:: Records provided

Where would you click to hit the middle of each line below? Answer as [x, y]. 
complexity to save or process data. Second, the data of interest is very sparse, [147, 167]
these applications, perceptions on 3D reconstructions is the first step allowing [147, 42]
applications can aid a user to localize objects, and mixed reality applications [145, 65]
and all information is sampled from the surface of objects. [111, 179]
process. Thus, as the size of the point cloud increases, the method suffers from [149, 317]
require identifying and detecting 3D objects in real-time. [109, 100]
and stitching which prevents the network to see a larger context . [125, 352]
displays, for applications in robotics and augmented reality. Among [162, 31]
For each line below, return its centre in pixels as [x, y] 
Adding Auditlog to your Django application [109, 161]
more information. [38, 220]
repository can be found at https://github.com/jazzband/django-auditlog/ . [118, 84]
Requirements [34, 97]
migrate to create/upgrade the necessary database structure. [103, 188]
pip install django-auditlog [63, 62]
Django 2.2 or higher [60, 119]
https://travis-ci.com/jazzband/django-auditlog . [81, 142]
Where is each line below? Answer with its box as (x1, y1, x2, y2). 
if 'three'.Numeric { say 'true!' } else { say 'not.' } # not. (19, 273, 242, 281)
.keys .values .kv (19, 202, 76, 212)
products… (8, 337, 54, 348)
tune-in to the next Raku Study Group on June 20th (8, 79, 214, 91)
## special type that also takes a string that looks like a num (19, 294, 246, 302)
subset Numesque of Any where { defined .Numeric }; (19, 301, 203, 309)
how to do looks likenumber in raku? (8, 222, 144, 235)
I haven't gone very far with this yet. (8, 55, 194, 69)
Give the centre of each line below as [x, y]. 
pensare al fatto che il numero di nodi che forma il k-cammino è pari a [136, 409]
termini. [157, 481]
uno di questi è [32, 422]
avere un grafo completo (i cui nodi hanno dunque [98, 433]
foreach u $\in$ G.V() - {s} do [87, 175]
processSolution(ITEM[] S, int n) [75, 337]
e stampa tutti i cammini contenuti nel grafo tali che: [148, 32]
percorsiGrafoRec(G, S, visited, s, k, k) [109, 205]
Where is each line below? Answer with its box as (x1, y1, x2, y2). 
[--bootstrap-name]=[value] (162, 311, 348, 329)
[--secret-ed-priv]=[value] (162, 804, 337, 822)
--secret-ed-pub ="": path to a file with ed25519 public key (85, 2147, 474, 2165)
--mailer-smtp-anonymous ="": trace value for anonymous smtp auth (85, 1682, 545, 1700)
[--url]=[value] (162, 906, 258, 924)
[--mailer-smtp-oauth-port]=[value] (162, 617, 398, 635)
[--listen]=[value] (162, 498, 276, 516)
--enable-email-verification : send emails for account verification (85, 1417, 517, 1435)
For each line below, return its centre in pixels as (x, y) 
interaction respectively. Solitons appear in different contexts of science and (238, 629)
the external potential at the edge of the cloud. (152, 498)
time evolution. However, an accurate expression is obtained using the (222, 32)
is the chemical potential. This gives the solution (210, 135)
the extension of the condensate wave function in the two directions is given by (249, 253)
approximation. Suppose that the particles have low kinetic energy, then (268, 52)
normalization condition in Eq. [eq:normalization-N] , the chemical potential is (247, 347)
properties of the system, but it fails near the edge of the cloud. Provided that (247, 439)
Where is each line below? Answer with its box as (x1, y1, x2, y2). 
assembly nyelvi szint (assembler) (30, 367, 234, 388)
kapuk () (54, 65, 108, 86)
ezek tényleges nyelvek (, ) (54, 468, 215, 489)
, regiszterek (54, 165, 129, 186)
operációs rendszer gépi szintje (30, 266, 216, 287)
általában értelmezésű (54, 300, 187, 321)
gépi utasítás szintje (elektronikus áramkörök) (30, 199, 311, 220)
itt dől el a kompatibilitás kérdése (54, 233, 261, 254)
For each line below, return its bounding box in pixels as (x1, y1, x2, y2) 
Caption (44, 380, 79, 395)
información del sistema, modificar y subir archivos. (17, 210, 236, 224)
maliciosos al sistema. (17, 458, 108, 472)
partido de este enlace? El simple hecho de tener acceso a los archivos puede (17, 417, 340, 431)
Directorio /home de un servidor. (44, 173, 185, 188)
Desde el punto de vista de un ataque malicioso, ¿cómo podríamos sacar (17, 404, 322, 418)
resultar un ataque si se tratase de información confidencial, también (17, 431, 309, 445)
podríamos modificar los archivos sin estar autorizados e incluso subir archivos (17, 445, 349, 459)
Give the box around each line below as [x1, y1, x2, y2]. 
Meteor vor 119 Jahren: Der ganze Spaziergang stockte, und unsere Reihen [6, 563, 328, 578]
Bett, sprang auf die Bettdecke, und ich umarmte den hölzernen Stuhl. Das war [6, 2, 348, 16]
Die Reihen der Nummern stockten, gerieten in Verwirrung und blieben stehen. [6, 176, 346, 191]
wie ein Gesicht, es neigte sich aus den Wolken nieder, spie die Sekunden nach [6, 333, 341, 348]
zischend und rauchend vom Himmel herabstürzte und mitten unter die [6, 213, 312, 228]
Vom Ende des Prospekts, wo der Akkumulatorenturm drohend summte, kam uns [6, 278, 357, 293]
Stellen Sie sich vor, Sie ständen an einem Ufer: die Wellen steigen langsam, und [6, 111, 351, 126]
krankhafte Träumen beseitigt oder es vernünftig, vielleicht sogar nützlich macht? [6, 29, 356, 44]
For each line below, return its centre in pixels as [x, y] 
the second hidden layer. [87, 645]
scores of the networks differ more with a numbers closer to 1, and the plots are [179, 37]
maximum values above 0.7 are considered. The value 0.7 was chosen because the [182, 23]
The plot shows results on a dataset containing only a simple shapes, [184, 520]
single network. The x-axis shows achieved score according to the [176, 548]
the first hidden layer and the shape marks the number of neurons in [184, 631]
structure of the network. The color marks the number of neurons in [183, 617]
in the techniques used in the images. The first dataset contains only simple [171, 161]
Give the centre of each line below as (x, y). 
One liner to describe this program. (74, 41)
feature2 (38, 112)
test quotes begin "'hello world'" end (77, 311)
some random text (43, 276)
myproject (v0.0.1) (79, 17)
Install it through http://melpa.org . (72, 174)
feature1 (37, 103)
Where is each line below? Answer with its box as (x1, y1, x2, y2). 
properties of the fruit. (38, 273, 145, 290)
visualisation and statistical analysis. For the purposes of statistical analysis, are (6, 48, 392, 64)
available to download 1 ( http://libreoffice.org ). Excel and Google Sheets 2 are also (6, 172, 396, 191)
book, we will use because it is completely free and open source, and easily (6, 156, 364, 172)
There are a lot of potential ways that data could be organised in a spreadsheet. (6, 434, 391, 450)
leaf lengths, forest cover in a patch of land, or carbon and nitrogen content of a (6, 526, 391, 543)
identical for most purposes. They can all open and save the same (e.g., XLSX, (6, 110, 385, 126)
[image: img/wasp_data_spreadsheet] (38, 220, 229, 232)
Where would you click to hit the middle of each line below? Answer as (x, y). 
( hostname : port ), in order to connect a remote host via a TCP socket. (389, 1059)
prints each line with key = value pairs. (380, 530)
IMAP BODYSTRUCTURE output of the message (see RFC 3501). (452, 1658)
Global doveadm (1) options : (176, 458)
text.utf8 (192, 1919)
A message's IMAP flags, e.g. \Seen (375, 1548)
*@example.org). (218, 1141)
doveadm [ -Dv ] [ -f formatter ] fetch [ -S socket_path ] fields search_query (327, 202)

::::

:: Your instructions ::
Whenever a line above contains "also", copy that line.

:: The answer ::
## special type that also takes a string that looks like a num (19, 294, 246, 302)
available to download 1 ( http://libreoffice.org ). Excel and Google Sheets 2 are also (6, 172, 396, 191)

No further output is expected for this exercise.